In no more than 3 pages, summarize the main findings of your exploratory analysis, referring to specific plots and summary statistics where necessary. In addition, describe your plans for building models to address important research questions, including which variables will be important to consider in light of your exploratory analyses. This report should be meaningful and readable to someone familiar with statistics but unfamiliar with your particular research topic and dataset (i.e. your professor). Give concise but precise statements interpreting your plots, tables, summary statistics, etc. – in the context of your data set and research question you pose. Avoid vague terms like “this data”, “these results”, etc. Also avoid cryptic variable names that you may have used in R. A report like this might be something you’d share with collaborators or store as a reference as you proceed with your analysis.

  1. The Main Body of your EDA report should follow these guidelines:
    • No more than 3 pages
    • Be submitted as a word document or PDF and include no code.
    • Begin with a short paragraph introducing your project and primary research questions. (This introduction will be expanded into several paragraphs for the final paper.)
    • Your next paragraph should be about your data. You should address where it’s from, how the study was conducted, and whether it contains a representative sample of the population you’re interested in.
    • Use your graphical and numerical summaries to tell a story, supporting your conclusions with plots, tables, and summary statistics. Weave numerical summaries and graphs seamlessly into your text.
    • You do not need to include EVERY plot or table you made in the report but include at least 2 interesting plots/tables (if not more!). Name each figure (e.g. Figure 1) so they are easily referred to in your report. These exploratory plots/tables don’t have to be perfect in terms of titles and labels, but for your final paper it is essential that your figures have (meaningful) captions and axis labels!
    • Preview directions you plan to go with modeling. What models will you begin by fitting, and what variables will be involved. This should be the last paragraph of the report.
    • Write well! Complete sentences, good flow, proper grammar, etc.
  2. Your EDA report should also include an Annotated Appendix and References section (not included in the 3 page limit) which include these elements:
    • Clear definitions of important variables and the (properly cited) source of the data.
    • Tables and figures that are informative but were not referenced specifically in the main report. Include a short annotation – one or two sentences on what they show.
    • A citation for each reference article (in a standard format) you included in your proposal. Also include a link, if appropriate.
  3. All of the code you used to generate the plots and graphs for this EDA should be included in your previous checkpoint. However, you are welcome to make changes. If you do, please re-upload the code and HTML file to Checkpoint VIII so I can reference it if I need to.

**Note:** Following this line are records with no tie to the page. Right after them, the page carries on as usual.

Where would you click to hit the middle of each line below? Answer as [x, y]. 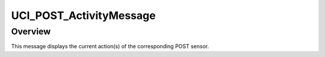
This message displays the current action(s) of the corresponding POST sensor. [110, 46]
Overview [31, 31]
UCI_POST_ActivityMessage [83, 15]
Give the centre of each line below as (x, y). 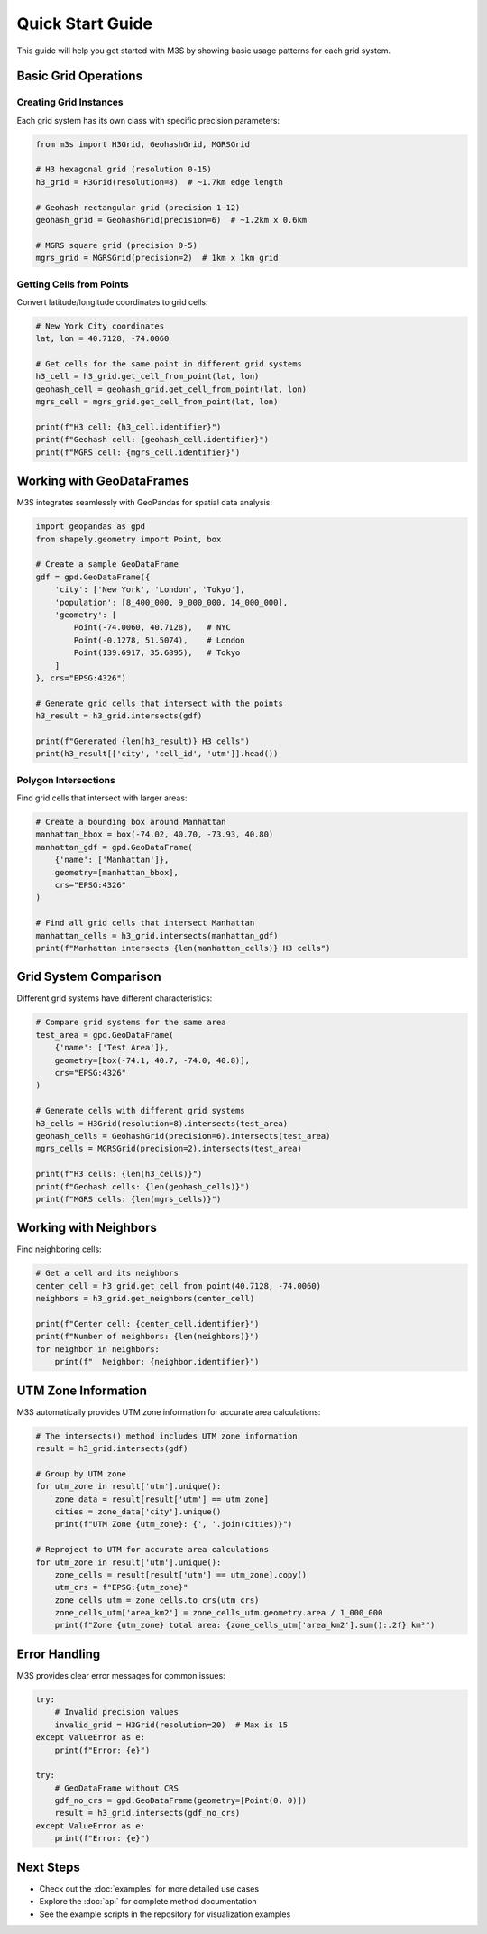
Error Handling (59, 1654)
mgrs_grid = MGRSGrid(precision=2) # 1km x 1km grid (157, 258)
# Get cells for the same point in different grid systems (169, 364)
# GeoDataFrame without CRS (117, 1788)
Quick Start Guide (85, 23)
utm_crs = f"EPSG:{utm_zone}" (121, 1587)
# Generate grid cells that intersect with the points (159, 703)
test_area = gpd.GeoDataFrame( (105, 1035)
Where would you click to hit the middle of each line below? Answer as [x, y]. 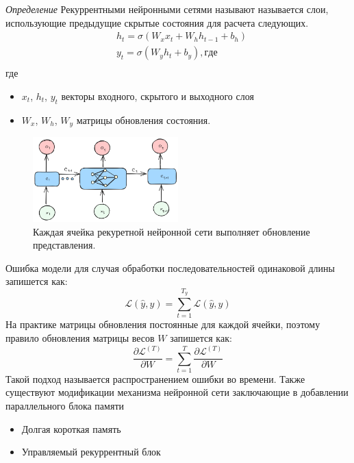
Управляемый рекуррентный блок [91, 452]
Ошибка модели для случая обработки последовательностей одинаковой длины [170, 267]
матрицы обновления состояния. [143, 120]
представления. [64, 245]
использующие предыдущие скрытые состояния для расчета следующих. [157, 22]
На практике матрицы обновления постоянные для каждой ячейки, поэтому [163, 324]
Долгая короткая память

Checkpoint X: Poster Presentation

The following is from Passion-Driven Statistics:

You have conducted a quantitative research project. Now you will learn how to present your results as a research poster and presentation. Posters offer the opportunity to engage with an audience and to meaningfully disseminate your research findings to others.

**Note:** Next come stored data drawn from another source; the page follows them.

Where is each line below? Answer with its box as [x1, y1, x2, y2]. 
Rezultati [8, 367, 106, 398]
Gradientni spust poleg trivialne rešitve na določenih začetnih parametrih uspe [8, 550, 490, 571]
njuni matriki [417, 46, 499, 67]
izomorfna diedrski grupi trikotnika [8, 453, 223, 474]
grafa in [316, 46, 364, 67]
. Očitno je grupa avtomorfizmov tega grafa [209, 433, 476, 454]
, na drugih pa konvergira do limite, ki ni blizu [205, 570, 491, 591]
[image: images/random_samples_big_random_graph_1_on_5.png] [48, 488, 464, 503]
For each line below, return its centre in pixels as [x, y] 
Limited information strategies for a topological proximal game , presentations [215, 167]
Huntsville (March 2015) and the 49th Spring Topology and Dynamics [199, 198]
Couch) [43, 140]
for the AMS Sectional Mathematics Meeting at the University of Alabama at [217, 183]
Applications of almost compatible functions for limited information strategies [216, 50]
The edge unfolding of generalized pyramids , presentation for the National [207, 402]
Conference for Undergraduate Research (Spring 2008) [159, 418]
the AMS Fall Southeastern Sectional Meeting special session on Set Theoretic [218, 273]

Learn keys to a successful poster presentation. Consider your audience and frame your research question and results in an understandable and interesting way. Understand you should be brief, use large font size, and incorporate graphics instead of text whenever possible. See how being clear and concise with a logical layout will ensure the viewing experience is intellectually and aesthetically satisfying for your audience. Click HERE to a watch the video lesson.

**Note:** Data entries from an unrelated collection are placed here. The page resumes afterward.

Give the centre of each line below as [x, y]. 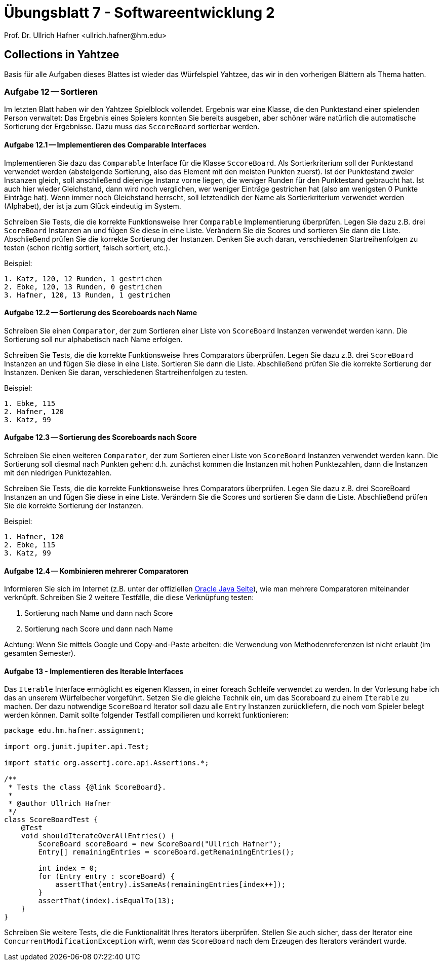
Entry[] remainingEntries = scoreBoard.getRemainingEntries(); [166, 852]
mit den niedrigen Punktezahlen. [58, 473]
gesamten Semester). [40, 653]
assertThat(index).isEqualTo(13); [107, 901]
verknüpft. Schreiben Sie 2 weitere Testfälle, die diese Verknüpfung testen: [129, 598]
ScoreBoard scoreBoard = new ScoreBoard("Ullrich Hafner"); [160, 844]
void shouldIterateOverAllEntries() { [98, 836]
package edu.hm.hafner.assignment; [75, 731]
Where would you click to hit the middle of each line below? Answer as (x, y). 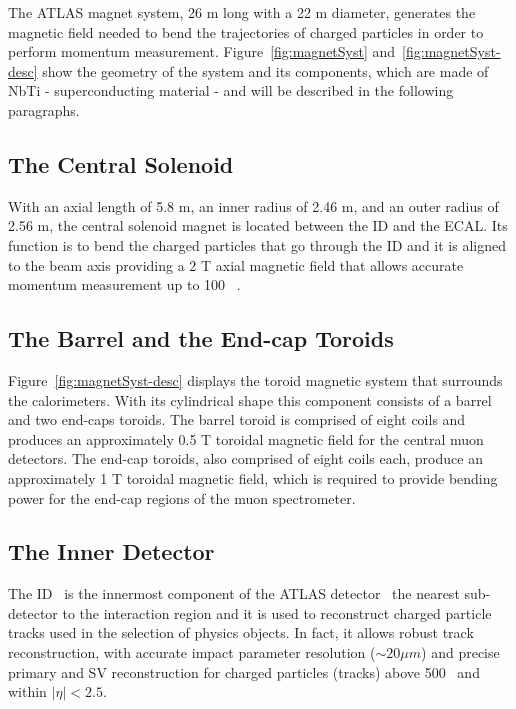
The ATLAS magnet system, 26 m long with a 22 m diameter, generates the (242, 12)
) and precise (460, 652)
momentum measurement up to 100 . (124, 284)
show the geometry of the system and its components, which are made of (265, 70)
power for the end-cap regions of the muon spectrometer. (182, 497)
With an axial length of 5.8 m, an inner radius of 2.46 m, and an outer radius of (253, 205)
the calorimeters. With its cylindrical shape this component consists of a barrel (250, 399)
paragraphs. (44, 109)
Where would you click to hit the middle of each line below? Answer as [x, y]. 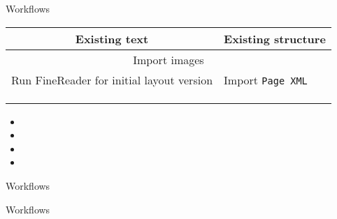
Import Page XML [266, 80]
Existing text [112, 38]
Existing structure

You will create a 3 column, 40” X 36” poster including an introduction, research questions, methods, results, and discussion.

Deliverables: Your poster, to be turned in on Canvas, will be a PDF. A rubric can be found here and poster template can be found on Canvas.

Checkpoint XI: Supplementary Report

Your supplementary report should… wait for it… supplment your poster presentation.

Deliverables: Your Supplementary Report report, to be turned in on Canvas, should be created in Canvas. A rubric can be found here.